I could not train MB-MelGAN with small dataset (I tried with arctic, around 1000 utts). If you cannot increase the dataset, PWG adaptation will work better.

kan-bayashi commented 4 years ago

Or you can try this tip: https://github.com/kan-bayashi/ParallelWaveGAN/issues/171#issuecomment-676765007

gafsd commented 4 years ago

OK, I try with PWG adaptation first. For the PWG discriminator with MB-Melgan, do you have sample config/results? MB-Melgan is much faster so it would be good to have this.

gafsd commented 4 years ago

I try with PWG adaptation but how many iterations before good output?
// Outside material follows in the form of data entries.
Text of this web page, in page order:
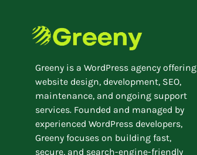
Greeny is a WordPress agency offering
website design, development, SEO,
maintenance, and ongoing support
services. Founded and managed by
experienced WordPress developers,
Greeny focuses on building fast,
secure, and search-engine-friendly
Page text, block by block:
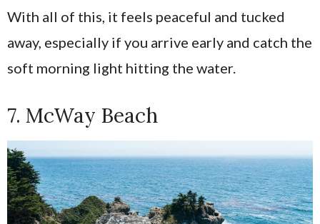
With all of this, it feels peaceful and tucked
away, especially if you arrive early and catch the
soft morning light hitting the water.
7. McWay Beach
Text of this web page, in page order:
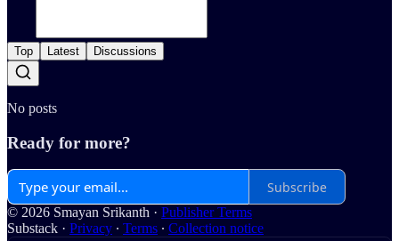
Top Latest Discussions
No posts
Ready for more?
Subscribe
© 2026 Smayan Srikanth · Publisher Terms
Substack · Privacy ∙ Terms ∙ Collection notice
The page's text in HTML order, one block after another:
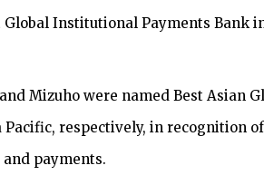
Global Institutional Payments
Mizuho were named Best Asian
Pacific, respectively, in recognition
payments.
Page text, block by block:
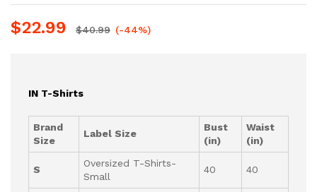
$22.99 $40.99 (-44%)
IN T-Shirts
Brand
Size
Label Size
Bust
(in)
Waist
(in)
S
Oversized T-Shirts-
Small
40 40
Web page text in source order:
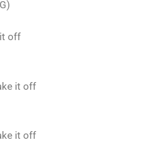
off
it off
it off
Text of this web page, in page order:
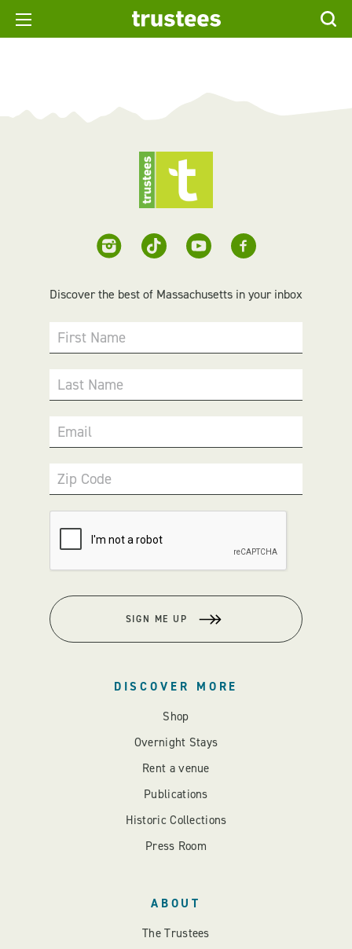
Discover the best of Massachusetts in your inbox
First Name
Last Name
Email
Zip Code
SIGN ME UP
DISCOVER MORE
Shop
Overnight Stays
Rent a venue
Publications
Historic Collections
Press Room
ABOUT
The Trustees
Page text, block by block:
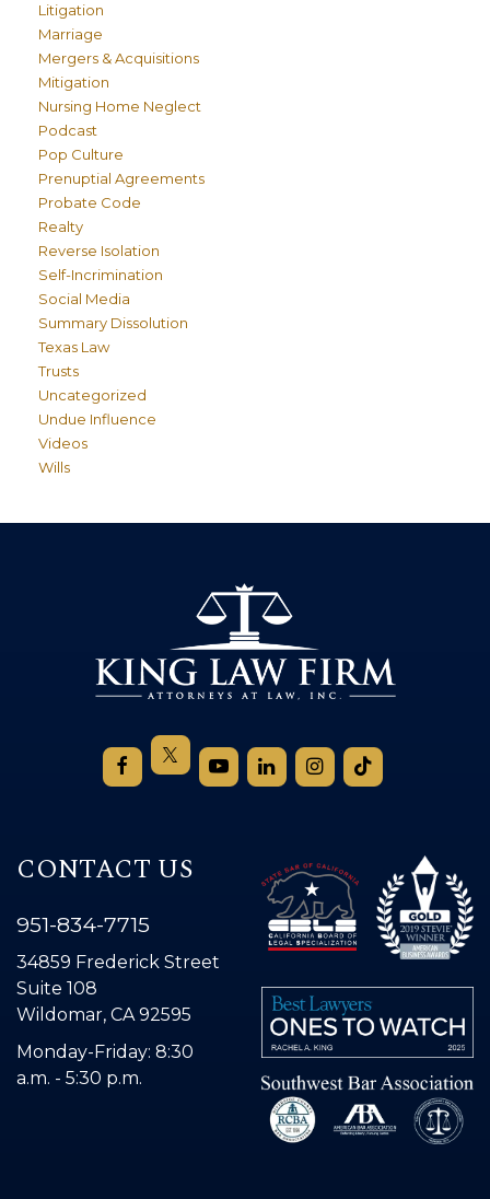
Litigation
Marriage
Mergers & Acquisitions
Mitigation
Nursing Home Neglect
Podcast
Pop Culture
Prenuptial Agreements
Probate Code
Realty
Reverse Isolation
Self-Incrimination
Social Media
Summary Dissolution
Texas Law
Trusts
Uncategorized
Undue Influence
Videos
Wills
CONTACT US
951-834-7715
34859 Frederick Street
Suite 108
Wildomar, CA 92595
Monday-Friday: 8:30
a.m. - 5:30 p.m.
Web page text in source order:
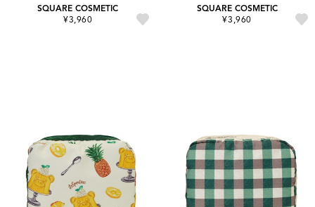
SQUARE COSMETIC
¥3,960
SQUARE COSMETIC
¥3,960
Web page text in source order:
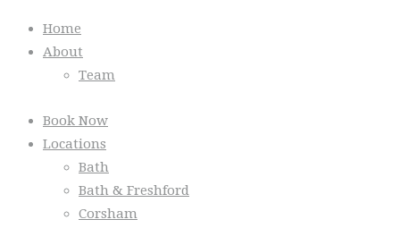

Loss goes down after only a few thousand iterations but output sounds much worse (maybe because input fastspeech2 model wrong pitch?)

kan-bayashi commented 4 years ago

For the PWG discriminator with MB-Melgan, do you have sample config/results?

No. If you want to do it, it is necessary to slightly modify the code to load only generator parameters.

I try with PWG adaptation but how many iterations before good output?

In my case, I train 50k-100k iters with the discriminator from the first iters.

gafsd commented 4 years ago

Hmm, I tried just with parallel_wavegan.v3.yaml config and just --resume from checkpoint but results much worse after 130k iters even though curves look better maybe. Should I be freezing some layers or using a different discriminator? How are you adapting? Capture

kan-bayashi commented 4 years ago

No. Please try v1. v3 utilizes MelGAN discriminator, which makes it difficult to perform adaptation, as you see the discussion in #171.

gafsd commented 4 years ago

You are right, v1 is training better. I will try after 100k params but looking better so far. Is it possible to resume only certain layers like in espnet? I try to create my own mb melgan with pwg discriminator but state dicts are different when I try to load mb-melgan checkpoint with mixed conf.

kan-bayashi commented 4 years ago

You can change this part to load only generator params: https://github.com/kan-bayashi/ParallelWaveGAN/blob/53d14969089b3d3229fe6bfce221234f25a9d836/parallel_wavegan/bin/train.py#L142-L148

gafsd commented 4 years ago

So I have adapted PWG for 85k iters and MB-PWG 60k iters. I found that PWG sounds ok pitch-wise (I have pitch problems with universal PWG) but lots of background noise and static which makes it sound bad even though the pitch is better than pretrained PWG. PWG

With MB-PWG the pitch is bad and lots of robotic noise so makes it hard to use I think. I used --pretrain not --resume if that makes a difference. MB-PWG

Any idea on how I can improve this result?

gafsd commented 3 years ago

Could it be problem with fastspeech2 training? I just notice that fs2 espnet use vocoder as part of teacher forcing (also default griffin lim iters is 4 which seems low). Should I train PWG first then use that vocoder for fs2 training in espnet (stage 7)? I have been training fs2 first then finetuning vocoder.